That Times includes wedding announcements for members of the gay and lesbian communities. To be clear, my mom is not homophobic. She's just, well, she's 62, has lived in Carroll County for 40-plus years, and grew-up in suburban Harrisburg, Pa., before that.

I thought about opening this column with the following sentence, "Ray Lewis is gay?!.?!" (like when Austin Powers seemed startled upon learning that "Liberace was gay, who knew?"). But, then I recalled a skit from the Chappelle Show where, upon the revelation that the leader of the satirically-set skit's version of the KKK was black, a clan-member's head literally exploded.

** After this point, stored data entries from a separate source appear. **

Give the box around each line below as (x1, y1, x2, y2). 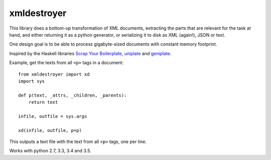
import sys (18, 78, 45, 84)
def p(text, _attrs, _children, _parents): (18, 92, 127, 98)
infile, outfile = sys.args (18, 113, 87, 119)
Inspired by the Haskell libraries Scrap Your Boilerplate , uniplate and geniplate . (9, 50, 172, 56)
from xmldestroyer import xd (18, 71, 90, 77)
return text (28, 99, 58, 105)
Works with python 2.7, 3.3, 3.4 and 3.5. (9, 148, 91, 154)
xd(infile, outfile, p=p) (18, 127, 82, 133)
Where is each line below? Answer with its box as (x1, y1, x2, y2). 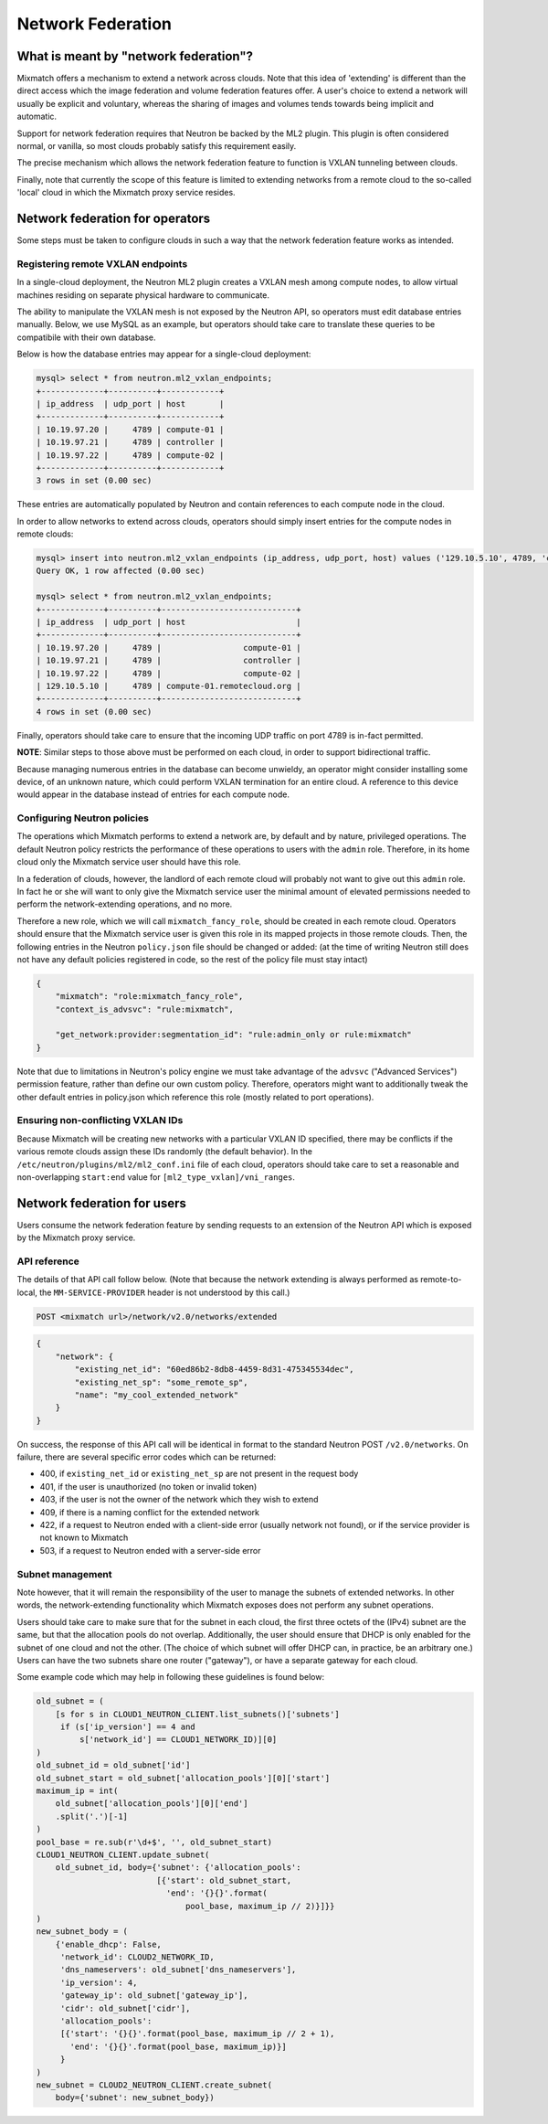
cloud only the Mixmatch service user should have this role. (16, 856, 241, 867)
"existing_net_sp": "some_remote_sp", (74, 1376, 248, 1387)
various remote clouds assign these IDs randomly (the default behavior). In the (16, 1146, 312, 1157)
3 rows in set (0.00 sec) (36, 475, 153, 486)
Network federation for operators (16, 211, 211, 226)
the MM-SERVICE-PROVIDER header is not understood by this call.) (39, 1287, 290, 1298)
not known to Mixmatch (39, 1532, 129, 1544)
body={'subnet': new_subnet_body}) (55, 2093, 215, 2103)
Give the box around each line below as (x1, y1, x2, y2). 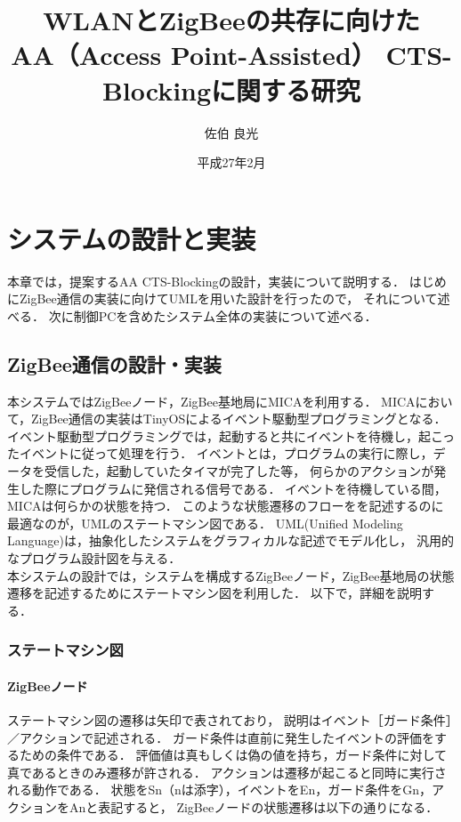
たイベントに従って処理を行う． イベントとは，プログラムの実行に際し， (7, 444, 433, 463)
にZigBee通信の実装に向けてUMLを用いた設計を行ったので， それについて (7, 289, 438, 308)
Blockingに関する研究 (101, 71, 361, 108)
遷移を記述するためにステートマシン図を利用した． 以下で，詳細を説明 (7, 584, 423, 602)
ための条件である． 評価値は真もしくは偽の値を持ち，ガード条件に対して (19, 745, 448, 764)
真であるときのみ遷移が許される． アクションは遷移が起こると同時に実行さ (7, 762, 447, 781)
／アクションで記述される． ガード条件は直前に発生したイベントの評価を (7, 728, 434, 746)
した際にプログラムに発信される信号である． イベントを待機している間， (19, 479, 447, 497)
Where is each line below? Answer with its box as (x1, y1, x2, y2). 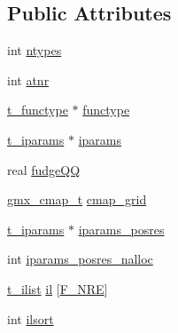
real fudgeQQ (7, 160, 81, 178)
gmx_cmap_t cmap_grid (7, 190, 147, 209)
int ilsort (7, 309, 54, 328)
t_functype (7, 100, 68, 119)
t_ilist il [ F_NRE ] (7, 279, 108, 297)
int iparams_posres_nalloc (7, 250, 153, 268)
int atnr (7, 70, 50, 89)
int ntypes (7, 41, 62, 59)
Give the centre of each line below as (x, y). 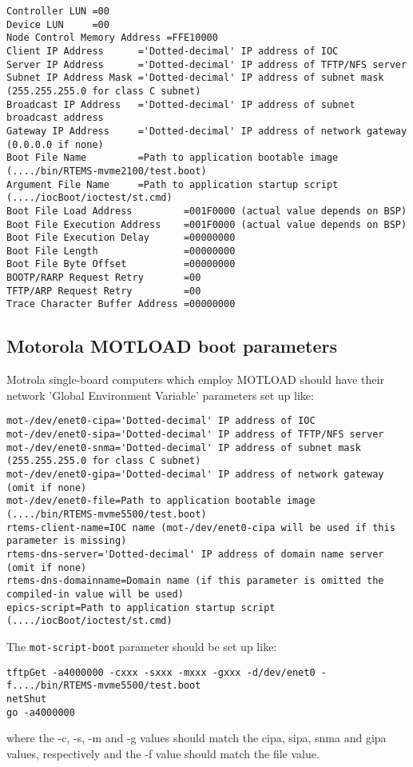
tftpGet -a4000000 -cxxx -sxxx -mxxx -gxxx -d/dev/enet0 (161, 672)
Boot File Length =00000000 (121, 251)
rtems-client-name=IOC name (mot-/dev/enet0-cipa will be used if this (201, 527)
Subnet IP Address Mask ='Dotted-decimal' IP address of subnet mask (195, 78)
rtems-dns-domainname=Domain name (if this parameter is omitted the (195, 581)
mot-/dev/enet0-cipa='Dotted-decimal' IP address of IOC (161, 421)
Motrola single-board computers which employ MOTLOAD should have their (195, 380)
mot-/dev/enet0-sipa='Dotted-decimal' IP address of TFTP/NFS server (195, 435)
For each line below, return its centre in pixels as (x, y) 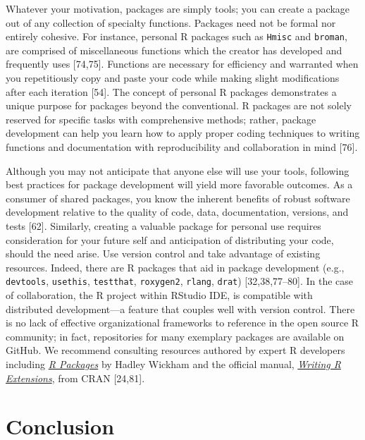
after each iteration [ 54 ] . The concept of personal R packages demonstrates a (171, 91)
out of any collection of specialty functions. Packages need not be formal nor (171, 22)
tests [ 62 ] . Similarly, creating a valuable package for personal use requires (163, 225)
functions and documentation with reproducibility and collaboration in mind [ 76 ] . (182, 147)
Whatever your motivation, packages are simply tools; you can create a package (178, 8)
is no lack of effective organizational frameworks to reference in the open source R (182, 323)
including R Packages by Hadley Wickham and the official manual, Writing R (173, 363)
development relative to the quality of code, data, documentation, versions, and (177, 212)
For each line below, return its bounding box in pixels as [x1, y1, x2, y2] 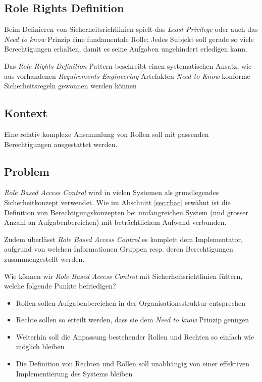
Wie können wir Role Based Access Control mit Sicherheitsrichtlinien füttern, [4, 270, 243, 281]
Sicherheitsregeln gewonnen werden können [4, 80, 137, 91]
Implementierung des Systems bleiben [16, 368, 133, 378]
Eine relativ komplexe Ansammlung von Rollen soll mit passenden [4, 128, 209, 139]
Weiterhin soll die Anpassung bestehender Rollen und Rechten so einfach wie [16, 331, 254, 342]
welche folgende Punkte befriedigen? [4, 280, 116, 291]
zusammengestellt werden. [4, 253, 85, 264]
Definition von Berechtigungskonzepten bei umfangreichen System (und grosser [4, 207, 248, 217]
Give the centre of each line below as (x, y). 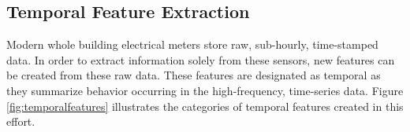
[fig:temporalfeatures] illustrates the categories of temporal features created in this (205, 106)
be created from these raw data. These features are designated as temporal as (194, 75)
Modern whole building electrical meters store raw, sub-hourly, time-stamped (192, 44)
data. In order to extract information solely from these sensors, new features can (201, 59)
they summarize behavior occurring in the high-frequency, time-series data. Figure (205, 90)
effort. (21, 121)
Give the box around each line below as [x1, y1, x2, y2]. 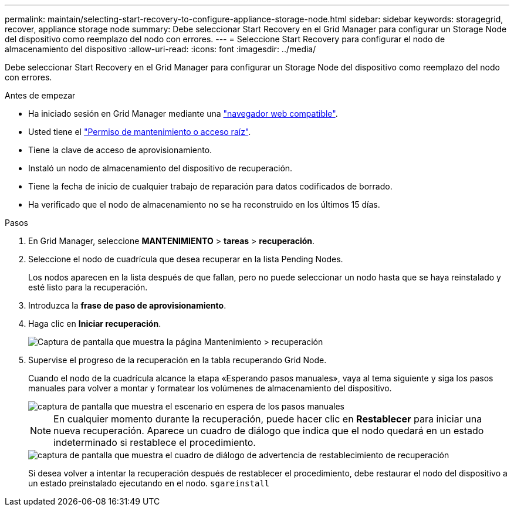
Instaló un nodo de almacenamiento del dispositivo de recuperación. [28, 163, 293, 173]
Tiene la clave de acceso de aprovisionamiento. [28, 145, 212, 155]
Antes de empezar [5, 90, 76, 100]
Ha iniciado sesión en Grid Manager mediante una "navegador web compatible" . [28, 109, 338, 119]
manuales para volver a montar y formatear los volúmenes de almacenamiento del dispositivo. [28, 383, 392, 393]
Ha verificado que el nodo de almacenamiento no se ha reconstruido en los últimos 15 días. [28, 199, 380, 209]
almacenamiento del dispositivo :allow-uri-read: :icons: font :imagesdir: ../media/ [5, 44, 316, 54]
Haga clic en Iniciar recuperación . [28, 319, 161, 329]
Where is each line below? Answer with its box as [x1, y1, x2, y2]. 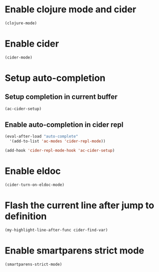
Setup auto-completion [5, 72, 106, 84]
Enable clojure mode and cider [5, 4, 137, 15]
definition [5, 210, 47, 222]
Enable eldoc [5, 165, 61, 177]
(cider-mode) [5, 55, 33, 60]
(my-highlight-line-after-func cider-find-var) [5, 227, 108, 232]
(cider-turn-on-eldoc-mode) [5, 182, 65, 187]
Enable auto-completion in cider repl [5, 120, 124, 129]
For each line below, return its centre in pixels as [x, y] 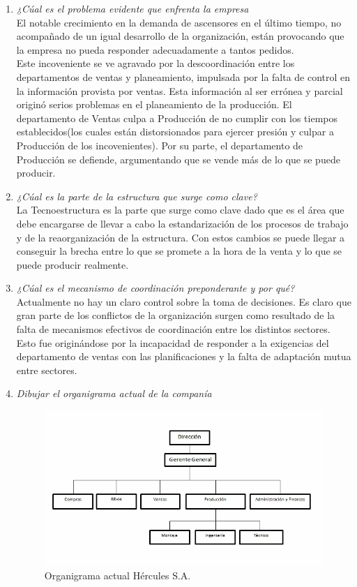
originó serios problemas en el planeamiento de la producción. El [154, 104]
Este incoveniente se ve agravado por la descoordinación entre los [155, 63]
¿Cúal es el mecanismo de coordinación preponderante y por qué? [155, 288]
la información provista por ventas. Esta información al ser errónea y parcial [180, 90]
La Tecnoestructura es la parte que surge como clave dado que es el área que [180, 210]
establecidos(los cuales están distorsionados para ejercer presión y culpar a [175, 132]
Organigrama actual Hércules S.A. [117, 575]
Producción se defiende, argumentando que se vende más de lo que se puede [178, 159]
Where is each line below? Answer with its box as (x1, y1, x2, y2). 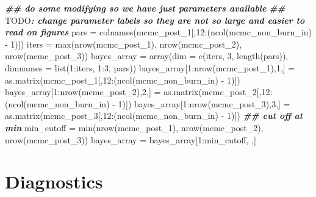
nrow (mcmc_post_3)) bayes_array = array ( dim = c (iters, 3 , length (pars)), (5, 49, 289, 62)
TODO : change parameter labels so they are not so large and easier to (5, 13, 305, 26)
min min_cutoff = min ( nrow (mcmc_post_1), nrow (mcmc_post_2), (5, 121, 264, 134)
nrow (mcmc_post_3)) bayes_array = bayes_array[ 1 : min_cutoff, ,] (5, 133, 256, 146)
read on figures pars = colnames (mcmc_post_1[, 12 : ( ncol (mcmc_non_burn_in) (5, 26, 312, 38)
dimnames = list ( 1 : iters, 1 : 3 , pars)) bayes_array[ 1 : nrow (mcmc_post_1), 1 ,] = (5, 61, 295, 74)
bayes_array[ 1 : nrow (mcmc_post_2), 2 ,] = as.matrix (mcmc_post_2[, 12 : (5, 85, 273, 98)
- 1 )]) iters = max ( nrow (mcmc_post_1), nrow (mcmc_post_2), (5, 37, 242, 50)
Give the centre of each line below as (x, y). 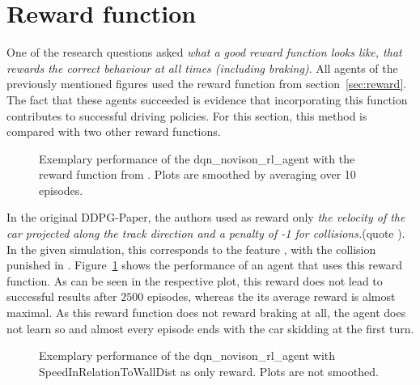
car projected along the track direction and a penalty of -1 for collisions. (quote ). (206, 233)
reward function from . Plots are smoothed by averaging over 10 (197, 174)
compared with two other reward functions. (114, 131)
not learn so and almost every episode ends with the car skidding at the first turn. (210, 328)
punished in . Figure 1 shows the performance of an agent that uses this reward (204, 265)
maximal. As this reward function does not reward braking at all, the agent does (206, 313)
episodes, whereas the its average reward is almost (271, 296)
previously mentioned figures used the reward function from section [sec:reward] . (207, 84)
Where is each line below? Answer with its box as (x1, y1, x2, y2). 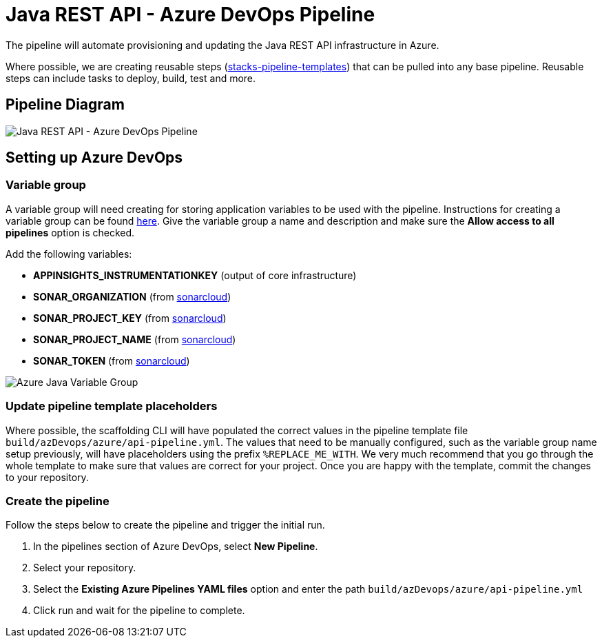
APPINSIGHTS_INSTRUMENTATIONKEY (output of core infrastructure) (33, 269, 357, 281)
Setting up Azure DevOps (6, 149, 183, 167)
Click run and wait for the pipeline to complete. (33, 604, 245, 617)
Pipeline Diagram (6, 96, 125, 114)
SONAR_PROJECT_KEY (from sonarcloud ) (33, 312, 227, 324)
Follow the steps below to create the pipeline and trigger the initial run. (6, 519, 325, 531)
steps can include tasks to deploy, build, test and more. (6, 72, 256, 84)
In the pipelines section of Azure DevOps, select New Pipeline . (33, 540, 318, 553)
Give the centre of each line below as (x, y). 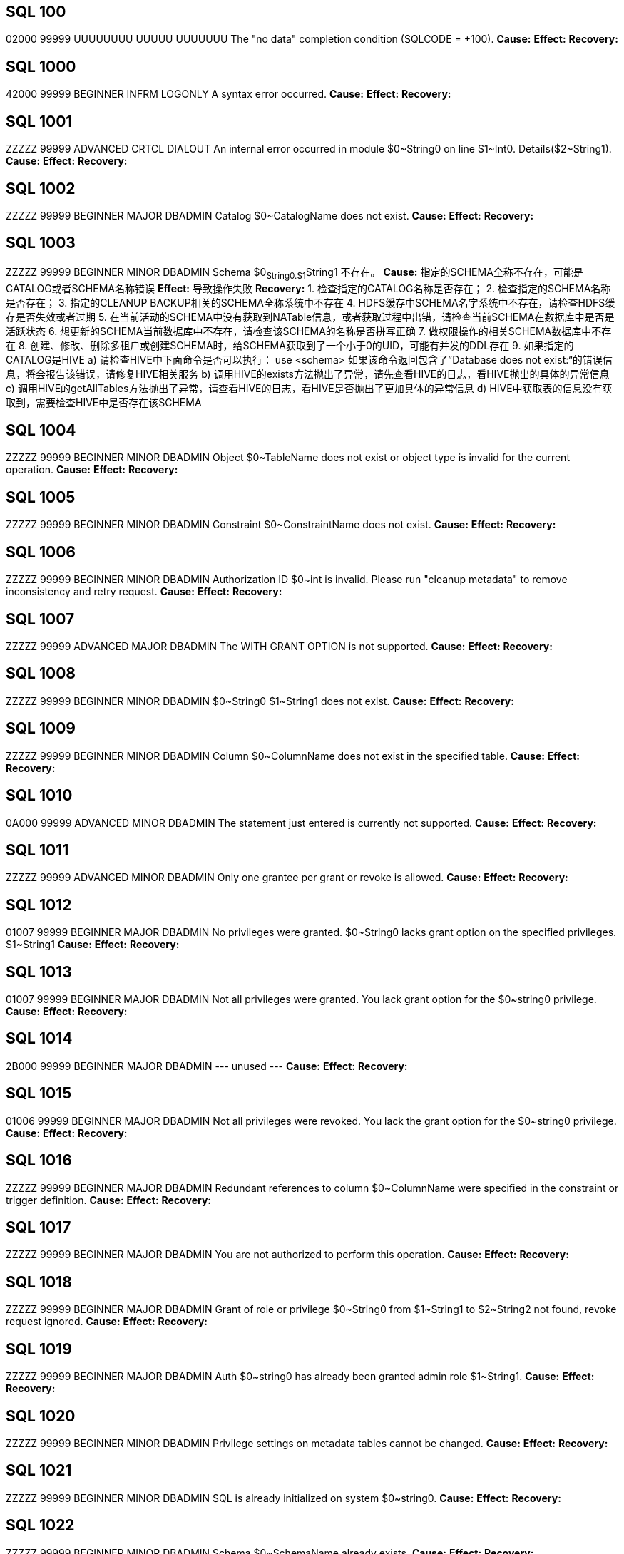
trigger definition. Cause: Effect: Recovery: (109, 1200)
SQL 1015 (39, 1094)
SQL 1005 (41, 497)
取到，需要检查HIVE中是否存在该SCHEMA (104, 402)
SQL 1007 (40, 619)
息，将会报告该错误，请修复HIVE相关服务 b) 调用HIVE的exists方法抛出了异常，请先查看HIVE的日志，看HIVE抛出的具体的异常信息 (308, 374)
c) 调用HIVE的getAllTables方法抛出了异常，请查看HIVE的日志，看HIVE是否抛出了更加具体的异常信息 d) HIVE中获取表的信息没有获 (309, 388)
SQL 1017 (39, 1227)
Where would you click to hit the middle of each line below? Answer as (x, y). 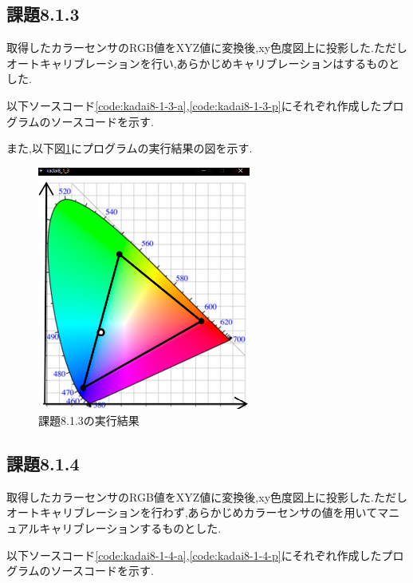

To be clear, and to prevent any similar, brain-based explosions amongst Ravens fan(atics) - Ray Lewis is not gay. But, what if he was? Are you a closeted homophobe? Would his sexual orientation change anything at all about the player he was? No.

Last week, Brittney Griner, the top overall pick in the WNBA draft, calmly came out of the closet. At 6-foot-8 she may have had to duck slightly to do so; but she did it gracefully, with dignity, and to little or no fuss or fanfare.

The sports world is abuzz with rumors (first generated by another departed Ravens' linebacker and outspoken supporter of gay-marriage rights, Brendan Ayanbadejo) of the coming-out by one or more prominent male athletes; a superstar or collection thereof, from the NFL or NBA.

In his article on this topic last week on Grantland.com, Wesley Morris included the following footnoted aside; "[T]he reason for the obsession with men compromises a different kind of sexism that basically amounts to the institutional acceptance of sports being a masculine pursuit. The many women who play do so as Eves competing with Adam's rib. But, it's also that for a man to be gay in sports is less than manly. The same is true for combat - but the military has a federal law that protects against that discriminatory perception."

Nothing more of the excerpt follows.